:: Task details ::
Every record below is to be restated verbatim, though its images are not.

********************

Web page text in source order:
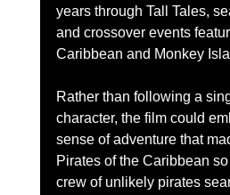
years through Tall Tales,
and crossover events
Caribbean and Monkey
Rather than following a
character, the film could
sense of adventure that
Pirates of the Caribbean
crew of unlikely pirates
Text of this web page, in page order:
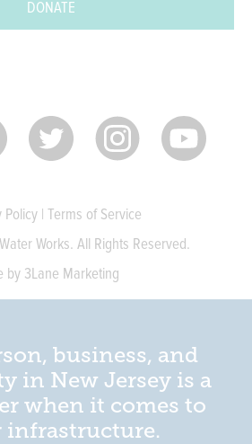
DONATE
Policy | Terms of Service
Works. All Rights Reserved.
by 3Lane Marketing
business, and
in New Jersey is a
when it comes to
infrastructure.

********************

:: The answer ::
Web page text in source order:
years through Tall Tales,
and crossover events
Caribbean and Monkey
Rather than following a
character, the film could
sense of adventure that
Pirates of the Caribbean
crew of unlikely pirates
Text of this web page, in page order:
DONATE
Policy | Terms of Service
Works. All Rights Reserved.
by 3Lane Marketing
business, and
in New Jersey is a
when it comes to
infrastructure.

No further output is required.